Trees and forests Random forests: Pros and Cons

  • Random forest are competitive to many state of the art learners.
  • While not having “best performance” in terms off accuracy they are not too far behind.
  • Advantages of random forests are
    • Default hyperparameters already lead to very strong results (i.e. without tuning hyperparameter)
      • \(\texttt {mtry}=\lfloor \sqrt{p}\rfloor\)
      • min node size= 1 for classification, 5 for regression
    • Can be implemented (and is implemented) very fast
  • Random forest (and also trees) don’t perform well for additive functions

Decision trees are not good with additive functions (example)
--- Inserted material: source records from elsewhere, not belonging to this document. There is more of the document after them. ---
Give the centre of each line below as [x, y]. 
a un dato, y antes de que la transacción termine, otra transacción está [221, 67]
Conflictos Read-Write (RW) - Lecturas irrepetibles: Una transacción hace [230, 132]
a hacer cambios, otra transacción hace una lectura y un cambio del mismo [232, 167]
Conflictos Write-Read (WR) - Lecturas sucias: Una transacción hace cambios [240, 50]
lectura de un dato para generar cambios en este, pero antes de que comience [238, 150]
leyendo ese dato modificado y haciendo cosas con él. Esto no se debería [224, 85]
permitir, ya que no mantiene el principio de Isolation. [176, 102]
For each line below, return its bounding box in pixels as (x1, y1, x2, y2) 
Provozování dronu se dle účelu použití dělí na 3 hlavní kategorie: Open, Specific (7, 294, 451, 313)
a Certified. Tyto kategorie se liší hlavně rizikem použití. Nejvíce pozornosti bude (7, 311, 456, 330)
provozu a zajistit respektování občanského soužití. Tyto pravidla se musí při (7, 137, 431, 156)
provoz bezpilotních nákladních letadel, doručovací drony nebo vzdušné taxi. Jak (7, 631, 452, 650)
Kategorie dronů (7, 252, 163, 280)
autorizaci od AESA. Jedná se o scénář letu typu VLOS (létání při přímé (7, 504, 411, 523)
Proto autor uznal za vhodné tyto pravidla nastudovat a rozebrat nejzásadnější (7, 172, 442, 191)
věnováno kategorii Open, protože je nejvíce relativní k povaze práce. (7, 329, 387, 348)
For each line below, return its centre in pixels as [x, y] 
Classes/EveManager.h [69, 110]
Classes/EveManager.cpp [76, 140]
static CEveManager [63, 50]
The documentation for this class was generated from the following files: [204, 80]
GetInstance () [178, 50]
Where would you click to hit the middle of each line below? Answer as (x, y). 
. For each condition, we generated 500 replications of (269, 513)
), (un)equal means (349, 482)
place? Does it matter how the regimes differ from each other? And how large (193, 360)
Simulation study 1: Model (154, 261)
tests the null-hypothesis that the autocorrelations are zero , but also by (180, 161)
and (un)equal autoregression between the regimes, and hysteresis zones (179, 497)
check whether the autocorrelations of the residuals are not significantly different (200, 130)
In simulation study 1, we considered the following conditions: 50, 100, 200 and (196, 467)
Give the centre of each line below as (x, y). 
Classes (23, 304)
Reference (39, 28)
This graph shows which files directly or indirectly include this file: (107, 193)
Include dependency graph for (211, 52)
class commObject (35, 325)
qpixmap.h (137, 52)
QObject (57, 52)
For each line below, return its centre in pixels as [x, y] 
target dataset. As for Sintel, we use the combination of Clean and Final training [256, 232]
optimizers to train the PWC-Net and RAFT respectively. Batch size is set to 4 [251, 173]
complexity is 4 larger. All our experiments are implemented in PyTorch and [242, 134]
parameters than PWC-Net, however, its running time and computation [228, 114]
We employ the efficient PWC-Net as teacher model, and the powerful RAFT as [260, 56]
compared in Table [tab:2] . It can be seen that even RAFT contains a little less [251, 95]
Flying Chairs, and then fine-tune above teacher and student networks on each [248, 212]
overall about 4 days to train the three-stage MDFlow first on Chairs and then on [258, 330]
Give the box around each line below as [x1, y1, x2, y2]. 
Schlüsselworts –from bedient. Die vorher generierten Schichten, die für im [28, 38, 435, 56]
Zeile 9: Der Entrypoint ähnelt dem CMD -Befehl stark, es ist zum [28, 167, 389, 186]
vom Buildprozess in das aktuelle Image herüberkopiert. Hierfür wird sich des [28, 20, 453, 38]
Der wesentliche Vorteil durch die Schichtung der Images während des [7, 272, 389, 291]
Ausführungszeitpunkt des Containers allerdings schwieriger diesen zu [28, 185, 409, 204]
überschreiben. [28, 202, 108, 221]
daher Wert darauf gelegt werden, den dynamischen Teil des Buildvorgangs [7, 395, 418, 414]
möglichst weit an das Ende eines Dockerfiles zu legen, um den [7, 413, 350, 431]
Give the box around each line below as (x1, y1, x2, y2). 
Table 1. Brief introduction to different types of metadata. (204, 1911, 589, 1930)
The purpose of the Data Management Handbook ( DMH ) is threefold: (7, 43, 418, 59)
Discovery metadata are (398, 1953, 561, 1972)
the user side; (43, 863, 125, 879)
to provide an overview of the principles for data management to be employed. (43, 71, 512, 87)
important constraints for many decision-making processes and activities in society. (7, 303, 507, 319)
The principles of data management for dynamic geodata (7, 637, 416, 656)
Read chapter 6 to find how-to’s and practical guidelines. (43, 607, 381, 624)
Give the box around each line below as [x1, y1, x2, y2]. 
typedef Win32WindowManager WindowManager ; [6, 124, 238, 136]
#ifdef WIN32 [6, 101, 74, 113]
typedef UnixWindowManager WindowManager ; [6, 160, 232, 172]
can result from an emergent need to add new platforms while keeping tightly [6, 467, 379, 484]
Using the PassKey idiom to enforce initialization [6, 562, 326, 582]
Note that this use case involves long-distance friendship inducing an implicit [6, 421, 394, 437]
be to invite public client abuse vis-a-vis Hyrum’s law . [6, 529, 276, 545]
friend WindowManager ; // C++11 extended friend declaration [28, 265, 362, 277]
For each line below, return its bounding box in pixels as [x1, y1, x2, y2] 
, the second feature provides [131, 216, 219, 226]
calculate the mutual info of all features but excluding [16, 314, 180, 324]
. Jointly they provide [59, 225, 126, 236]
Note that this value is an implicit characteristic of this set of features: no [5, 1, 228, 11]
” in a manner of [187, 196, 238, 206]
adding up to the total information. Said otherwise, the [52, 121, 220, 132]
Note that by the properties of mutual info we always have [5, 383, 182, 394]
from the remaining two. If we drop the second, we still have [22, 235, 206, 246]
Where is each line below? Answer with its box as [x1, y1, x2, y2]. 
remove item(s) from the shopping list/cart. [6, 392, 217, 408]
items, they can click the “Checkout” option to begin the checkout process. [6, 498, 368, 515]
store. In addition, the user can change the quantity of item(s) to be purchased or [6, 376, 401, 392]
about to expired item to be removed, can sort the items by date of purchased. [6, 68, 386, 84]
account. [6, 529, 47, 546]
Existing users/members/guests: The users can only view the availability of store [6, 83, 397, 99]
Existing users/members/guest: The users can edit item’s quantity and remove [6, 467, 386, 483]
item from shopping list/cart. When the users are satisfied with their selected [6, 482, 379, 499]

  • Consider \(m^\ast(x) = \sum_j^p \mathbb 1(x_j \leq 0)\) for large \(p\).
  • For a perfect fit, a tree algorithm would have to grow a tree with depth \(p\), where each leaf is the result of splitting once with respect to each covariate.
  • Hence, we end up with \(2^p\) leaves, which on average contain \(n/(2^p)\) data points.
  • Even if all splits are optimal for \(2^p>n\), the tree will not be able to lead to a perfect decision rule.

Trees and forests Random forests: Pros and Cons

  • While predictions of random forests are relatively smooth, they are not monotonic.
    • e.g. in car insurance, if everything else is the same, more mileage should lead to higher insurance price.
  • Random forests deal well with sparsity, i.e., when the number of features \(p\) is large, but the number of relevant features is rather small: \(s<<p\).

References

Breiman, Leo. 1984. Classification and Regression Trees. Routledge.